L e bozze di legge sul conflitto d’interessi firmate dal Movimento Cinque Stelle in circolazione sono tre. All’interno ci sono diverse norme che potrebbero stravolgere radicalmente l’attuale disciplina.
ANTI-TYCOON .
L’intervento più forte – sul quale sono prevedibili critiche feroci anche riguardo il profilo costituzionale – è scritto all’articolo 5 comma 1 della proposta di legge che porta la prima firma della deputata M5S Anna Macina.
È stata già chiamata la norma “anti tycoon”, ma forse è più corretto definirla “anti ricchi”: prevede che possa dar luogo a conflitto d’interessi anche la semplice proprietà di “ingenti patrimoni”. In particolare – si legge –le cariche di governo (nazionale e locale) e la presidenza delle Authority diventano incompatibili “con la proprietà, il possesso o la disponibilità, anche all’estero” (e anche attraverso parenti, conviventi, prestanome o società fiduciarie) “di un patrimonio immobiliare o mobiliare di valore superiore a 10 milioni di euro”, con la sola eccezione dei titoli di Stato.
I DUE MANDATI.
Nella seconda bozza dei Cinque Stelle sul conflitto d’interessi (la prima firma è della deputata Fabiana Dadone) viene introdotto uno dei principi storici del Movimento: quello del limite dei due mandati elettivi.
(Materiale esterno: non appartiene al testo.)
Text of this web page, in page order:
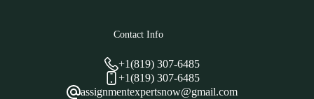
Contact Info
+1(819) 307-6485
+1(819) 307-6485
assignmentexpertsnow@gmail.com

Si legge all’articolo 3, comma l: sono ineleggibili “coloro che hanno esercitato per due mandati, anche non consecutivi, la carica di membro del Parlamento”. Difficile sia fattibile con legge ordinaria.
INCOMPATIBILITÀ.
La pdl Dadone stila anche un lungo elenco di incompatibilità per il ruolo di parlamentare (italiano ed europeo) con qualunque forma di incarico (“ufficio, carica o funzione”) in enti pubblici o aziende a qualunque titolo controllate o vigilate dallo Stato fino a rendere incompatibile persino lo svolgimento a titolo gratuito di consulenze per quelle società o enti. Previsione che pare davvero troppo vasta.
I MAGISTRATI.
Nel pacchetto dei Cinque Stelle c’è anche una norma che regola i rapporti tra magistratura e politica. La legge attualmente in vigore prevede che i togati non siano eleggibili se non hanno lasciato il loro incarico almeno sei mesi prima della candidatura, ma questo solo nelle circoscrizioni elettorali che coincidono con gli uffici dove hanno lavorato (per fare un esempio: il pm di Palermo non potrebbe candidarsi nei sei mesi successivi alla fine del suo incarico, ma solo in Sicilia).
Nel testo grillino l’aspetto territoriale non è più considerato: “I magistrati – esclusi quelli in servizio presso le giurisdizioni superiori – anche in caso di scioglimento anticipato della Camera dei deputati e di elezioni suppletive, non sono eleggibili se hanno svolto le loro funzioni in un periodo compreso nei sei mesi antecedenti alla data di accettazione della candidatura”.
Inoltre i magistrati che si sono candidati senza essere eletti dovrebbero rinunciare al ritorno in carica (o allo stipendio) per due anni, ovvero “non possono esercitare le loro funzioni per un periodo di ventiquattro mesi, né percepire alcuna retribuzione ad esse relativa”.
I GIORNALISTI.
Nel testo firmato Dadone c’è anche una norma “anti direttori”. Che equipara, di fatto, i giornalisti ai magistrati. “I direttori e i vicedirettori di testate giornalistiche nazionali, anche in caso di scioglimento anticipato della Camera dei deputati e di elezioni suppletive, non sono eleggibili se hanno esercitato l’incarico nei sei mesi antecedenti alla data di accettazione della candidatura ”.
Anche questa norma lascia più di un dubbio sotto il profilo costituzionale.”